Dentro de la franja “Toque Colón”, Mitú se presentó en un cartel compartido con los alemanes Mouse on Mars y la verdad es que la dupla nacional fue la encargada de poner el listón en lo más alto. Incluso hicieron ver que la música de los iconos Mouse estaba más cerca del desuso que de Marte. Y lo lograron más que nada porque Mitú ha crecido su en vivo a pasos agigantados, hoy por hoy suena más sólido que nunca y goza de canciones donde ya no hay división entre los sonidos selváticos y palenqueros y los de las máquinas y procesadores.

Moderat en el Sónar Bogotá

Gente con la manito arriba y el ojo cerrado como en una rave cualquiera, pero no, pocas veces se ha visto en Colombia un acto electrónico con tanta filigrana y tanta firmeza. Contundencia real, de verdad, no solo de potencia y efectismo en los parlantes. En el segundo Sónar que se hace en Bogotá, los alemanes Moderat tocaron luego de los míticos ingleses New Order y los hicieron palidecer, a su modo, con un show oscuro, melancólico y de visuales increíbles. Ah, y muy introspectivo a pesar de que algunos se sentían en algún clubcillo trance de moda.

Seeed en el Estéreo Picnic

En el tercer día de programación del festival bogotano y a una hora en la que la gente no había llegado todavía por los problemas de clima y movilidad, esta súper agrupación alemana (frente a la cual lo de “súper” no es una exageración) dejó boquiabierto a más de uno con en vivo copioso, nutrido, con un montón de integrantes disfrutando de su propia música e interpretándola con la exactitud de un reloj. Su cancionero no se limitó al reggae sino que dejó ver muchas más influencias y sonoridades, con un toque de sobriedad y glamour muy bien puestos.
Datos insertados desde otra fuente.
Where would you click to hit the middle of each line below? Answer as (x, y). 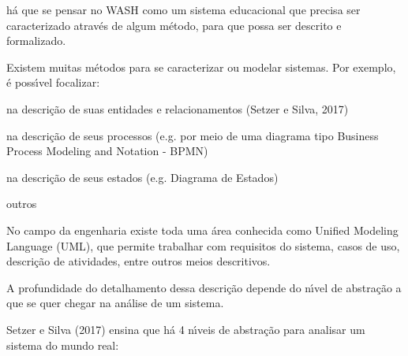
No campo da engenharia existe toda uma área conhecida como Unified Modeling (202, 230)
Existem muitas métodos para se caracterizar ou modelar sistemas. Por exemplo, (201, 67)
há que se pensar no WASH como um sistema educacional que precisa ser (183, 9)
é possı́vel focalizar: (53, 82)
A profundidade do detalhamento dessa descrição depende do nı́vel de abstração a (204, 287)
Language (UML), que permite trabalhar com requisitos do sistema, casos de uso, (203, 245)
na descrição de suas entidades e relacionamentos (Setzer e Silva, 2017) (178, 108)
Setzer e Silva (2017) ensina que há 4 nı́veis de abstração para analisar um (186, 329)
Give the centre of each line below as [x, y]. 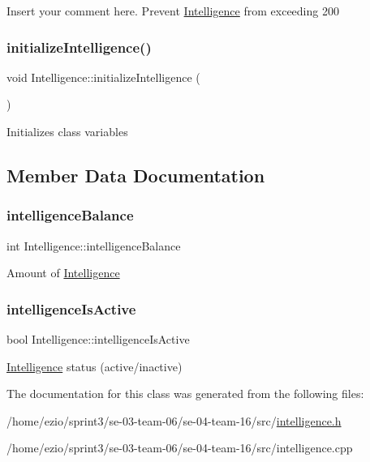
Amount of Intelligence [63, 273]
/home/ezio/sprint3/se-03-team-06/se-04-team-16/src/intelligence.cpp [180, 448]
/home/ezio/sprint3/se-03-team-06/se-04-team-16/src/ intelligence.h [174, 420]
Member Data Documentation [136, 175]
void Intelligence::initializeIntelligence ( [103, 77]
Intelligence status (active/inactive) [95, 366]
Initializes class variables [67, 131]
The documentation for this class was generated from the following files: [185, 394]
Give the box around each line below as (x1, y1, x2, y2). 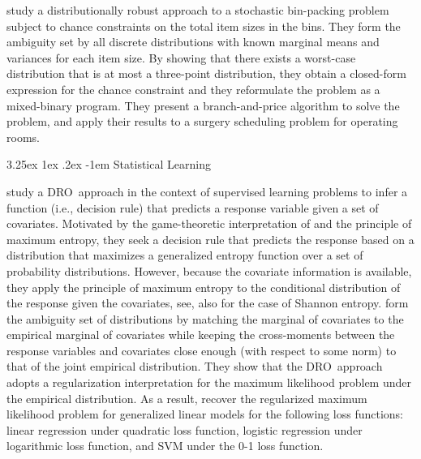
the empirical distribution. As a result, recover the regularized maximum (6, 389, 367, 406)
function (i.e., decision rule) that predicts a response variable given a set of (6, 199, 379, 216)
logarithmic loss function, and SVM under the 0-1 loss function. (6, 437, 324, 454)
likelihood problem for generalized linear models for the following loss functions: (6, 405, 403, 423)
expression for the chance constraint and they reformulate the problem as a (6, 80, 380, 97)
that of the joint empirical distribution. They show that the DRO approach (6, 358, 383, 375)
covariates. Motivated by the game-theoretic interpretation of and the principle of (6, 215, 412, 232)
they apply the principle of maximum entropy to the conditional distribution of (6, 278, 401, 295)
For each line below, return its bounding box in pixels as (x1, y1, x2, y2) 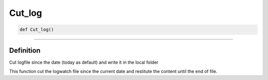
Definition (9, 46, 41, 55)
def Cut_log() (19, 27, 54, 32)
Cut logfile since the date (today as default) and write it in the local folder (9, 59, 159, 65)

SWANS en el Teatro Mayor Julio Mario Santodomingo

Con una advertencia que decía “ATENCION: Por disposición del artista el volumen de este concierto es MUY ALTO. Por tanto los decibeles del concierto pueden generar molestias en los asistentes al concierto y/o daños auditivos”, por fin se presentó en el país la mítica banda neoyorquina, en lo que efectivamente resultó siendo un concierto con un encantador y necesario aturdimiento musical. Aprovechando su visita también se presentó en Medellín, y tanto en la capital del país como en la Ciudad de la Eterna Primavera fue amor a primera vista para todos aquellos que pierden el aliento por las gemas no convencionales del post rock.
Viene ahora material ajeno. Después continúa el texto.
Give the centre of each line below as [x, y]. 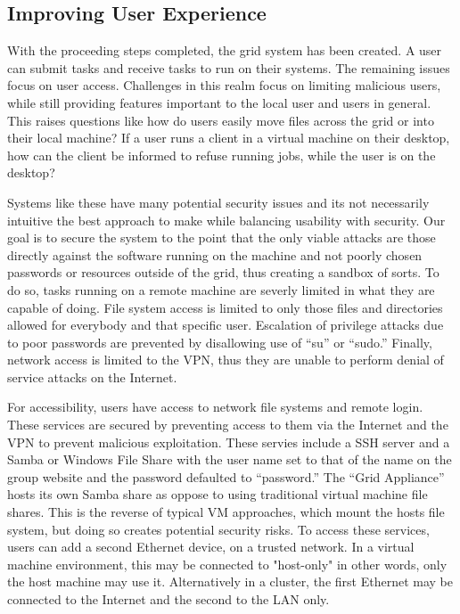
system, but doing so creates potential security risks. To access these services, [218, 529]
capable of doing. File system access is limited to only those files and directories [225, 307]
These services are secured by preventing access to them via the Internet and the [228, 425]
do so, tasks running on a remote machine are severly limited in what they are [221, 289]
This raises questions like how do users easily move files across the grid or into [221, 120]
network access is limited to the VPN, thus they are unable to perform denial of [226, 360]
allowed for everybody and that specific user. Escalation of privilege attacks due [226, 325]
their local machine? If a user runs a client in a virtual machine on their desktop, [229, 138]
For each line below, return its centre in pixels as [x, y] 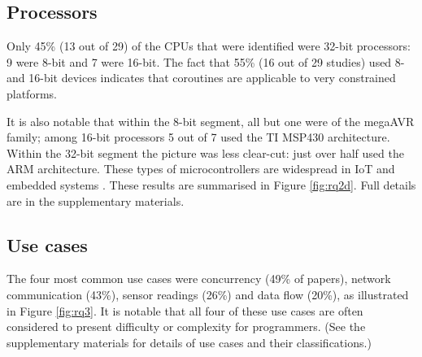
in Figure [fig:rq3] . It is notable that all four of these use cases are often [185, 310]
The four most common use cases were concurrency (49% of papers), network [199, 279]
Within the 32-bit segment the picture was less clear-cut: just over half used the [205, 152]
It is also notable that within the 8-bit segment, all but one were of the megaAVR [211, 121]
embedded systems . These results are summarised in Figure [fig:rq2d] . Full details [211, 184]
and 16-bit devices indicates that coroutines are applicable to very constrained [201, 78]
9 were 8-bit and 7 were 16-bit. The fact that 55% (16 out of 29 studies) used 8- [206, 61]
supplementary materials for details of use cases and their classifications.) [189, 342]

Tributo a “Rodrigo D., No Futuro” en el Festival Altavoz

Poco importó la notable falta de ensayo y acoplamiento entre algunos de los músicos y cantantes invitados al tributo; menos importó que el clima en Medellín por esos días había sido inclemente. El público interesado abarrotó el escenario principal del Festival Altavoz, y como si se tratara de un concierto para cantar y poguear el himno antioqueño se abrazó en una sola fiesta, dedicada en este caso a la banda sonora de una película que con un lado punk y un lado metal se convirtió en un referente musical de la ciudad y del país mismo.

Zebra Katz en el Sónar Bogotá

Mientras el grueso del público estaba pendiente de Ellen Allien o The Martinez Brothers  (o desde ese momento buscaban un buen puesto para ver a Moderat), en el escenario de RedBull emergió una figura muy poco conocida pero que desde el primer segundo de su acto fue blanco de las miradas: el norteamericano Zebra Katz, acompañado del no menos poderoso Dj Dirtyfinger. Y Zebra Katz se destacó no solo por su tamaño físico y algunos de sus vestuarios, sino por sus temas oscuros y rutilantes a la vez; violentos por momentos y luego sencillamente muy puppies. Una especie de post hip hop, con visos de rock underground y la escena dance gai.